In the evenings my mother and Gma huddled with Gma’s two sisters, Aunt Roxy and Aunt Josephine, all of them sitting on the bed in the guest room, which shimmered with their matriarchal energy. Years later, when I read about the Oracle at Delphi or the Temple of the Vestal Virgins in Rome, I recognized the mysterious and sacred sites from the feel of that room. From what I could overhear, they were discussing whether Gma, Deenie, and I should move to Pittsburgh to be near what was clearly The Real Family. 

They sent me to stay a week with Uncle Joey and his brood, so they could deliberate in private or so I wouldn’t fall so far behind in school. Once Uncle Joey had returned to Pittsburgh from the Navy, he married a childhood sweetheart and converted to Judaism for her. (His apostasy was Strike Two for my Gma – obviously, in the eyes of The Family, a consequence of The Divorce.) As mentioned before, I cried my first night there. But after that I think I enjoyed my three cousins. Sherry was my age; her brothers David and Stephen were a few years younger. Isn’t it strange? I can’t remember any play time with them as I do with Kendall and Munchie. There were at least four or five annual visits with them; yet, there’s only a vague memory of ice cream at Isaly’s deli. 

The Anthropologist explains the lack of recall this way: Although Dani and Sherry seemed to be close cousins, Dani always envied Sherry, who had everything. Sherry had beautiful light brown curls, an ingenue’s smile, brothers, and was definitely Daddy’s little princess. And she was smug about it. When Uncle Joey took me to dinner in Texas he told me Sherry grew up to get a masters degree in English and taught high school.

For a few days I went to school with Sherry, excited that maybe I would be transferring there if the women decided we could stay. At one point we had a spelling quiz. And here is one of those moments that remain eternal and embedded: Sherry is handing back the graded spelling tests. She comes down the aisle and puts mine on the desk, eyes downcast, lips tight, her face a mixture of shame and pity for me. I turn it over and see that I have most words marked red as misspelled. Even now, more than a half century later, I picture Sherry’s face at that moment and start to breathe in shallow gasps. 

That is why the coven decided that we must be banished to Denver. Dani flunked Pittsburgh with a spelling quiz. Or so Dani thought. Actually, the story Dani spun from the dark house of elders and grim tales was even worse. In her story, the women of my family decided that Gma and Deenie could come home to Pittsburgh and stay if only they could somehow get rid of that strange child who looked nothing like Shirley Temple.

A couple years before I was born, Pittsburgh had started to clean up its infamous air, fouled by the steel mills. But in the early 1950s the air was still yellowish gray and always reeked of iron and sulfur. There is a good reason that Night of the Living Dead was filmed there.
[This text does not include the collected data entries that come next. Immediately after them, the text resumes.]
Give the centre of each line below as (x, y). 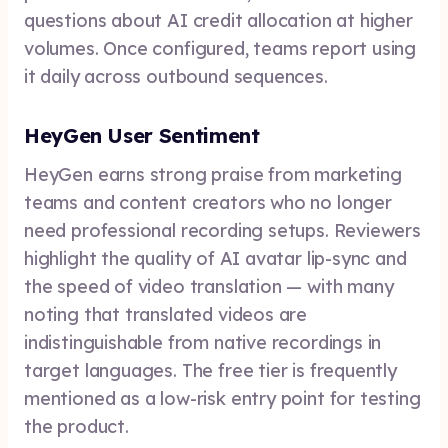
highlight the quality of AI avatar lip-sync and (215, 258)
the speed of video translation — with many (209, 286)
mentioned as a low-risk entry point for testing (222, 398)
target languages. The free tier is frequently (210, 370)
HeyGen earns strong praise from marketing (213, 174)
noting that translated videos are (166, 314)
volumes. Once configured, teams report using (220, 48)
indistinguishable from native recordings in (203, 342)
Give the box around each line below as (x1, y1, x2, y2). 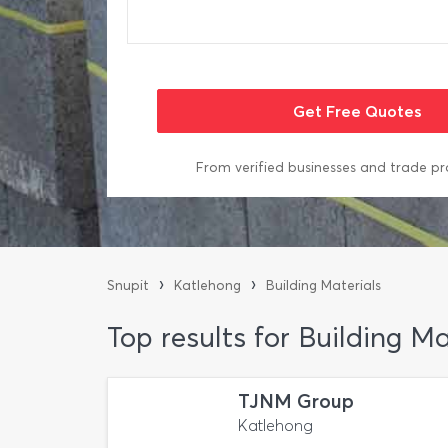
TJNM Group (238, 390, 354, 413)
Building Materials (266, 277, 381, 294)
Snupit (107, 277, 149, 294)

The gritty, ominous atmosphere of the movie is exactly what Pittsburgh felt like. This setting is important for understanding why Dani’s version of what happened still rings true in my ears. I was terrified of even the air in that strange place. When Gma or Deenie took me walking around Swissvale, I was always frightened. I still feel myself clinging to someone’s hand and gripping the railing of a bridge over the train tracks, afraid to take a step because I knew Dani would fall through. I don’t know why the photo shows me standing independently with hands to my side, bravely smiling into the camera lens.
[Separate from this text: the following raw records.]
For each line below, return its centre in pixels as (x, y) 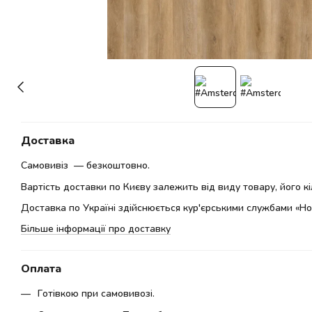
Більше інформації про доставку (96, 228)
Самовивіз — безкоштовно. (85, 165)
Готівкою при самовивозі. (96, 293)
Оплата (41, 268)
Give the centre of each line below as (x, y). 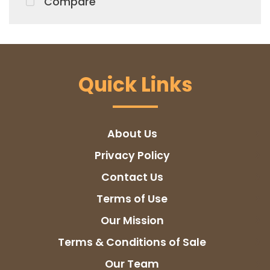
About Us (132, 133)
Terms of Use (132, 199)
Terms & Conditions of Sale (132, 242)
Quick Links (135, 84)
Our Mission (132, 220)
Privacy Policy (132, 155)
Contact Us (132, 177)

So how is it possible that I would wander out and cross that bridge to get lost? Dani always suspected that Gma or Deenie took her out and lost her deliberately, à la mode de Hansel and Gretel. I walked, then ran, up and down streets searching for Harvard Avenue as the yellow/gray light turned an even darker gray. I stood before a huge and fearful complex, looking up at the huge sign of the Westinghouse Switch and Signal Factory. When I read Tolkien’s trilogy years later, I wondered if he too had been lost, had looked up fearfully at just such a sign to describe it so well as the ominous Eye of Sauron. “One moment only it stared out, but as from some great window immeasurably high there stabbed northward a flame of red, the flicker of a piercing Eye; and then the shadows were furled again and the terrible vision was removed.”  It was just like that. I began crying.
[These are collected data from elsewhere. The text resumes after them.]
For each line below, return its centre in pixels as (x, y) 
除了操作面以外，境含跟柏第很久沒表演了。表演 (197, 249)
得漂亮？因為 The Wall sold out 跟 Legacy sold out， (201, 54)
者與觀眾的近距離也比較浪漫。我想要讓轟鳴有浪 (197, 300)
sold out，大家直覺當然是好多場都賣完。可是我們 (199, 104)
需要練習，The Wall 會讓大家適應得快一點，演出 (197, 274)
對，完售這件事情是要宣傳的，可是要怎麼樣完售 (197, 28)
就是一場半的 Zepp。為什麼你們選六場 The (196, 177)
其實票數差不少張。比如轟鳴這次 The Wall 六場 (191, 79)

And then, here came Grandpa Bill calling for Dani.

The Scene at Harvard Avenue in Dani’s Mind’s Eye:

[Family enters and sits down to dinner at the long table in the dining room.]

Grandpa Bill:  Where’s Dani?  

[The women pass a glance, somewhat furtively. Some struggle to keep straight faces.] 

Grandma Mable: She must have wandered out somewhere. [unfolds napkin, places it on lap.]

Grandpa Bill: But she must be lost!

Gma: She’ll find her way. [ladles gravy over her vegetables.]

Deenie: She’s a smart girl. [spreads butter on a bread roll.]

Grandpa Bill: No, she won’t; she’s too little! We have to find her.” 

[Long pause. Sound of cutlery against china. The women chew silently.]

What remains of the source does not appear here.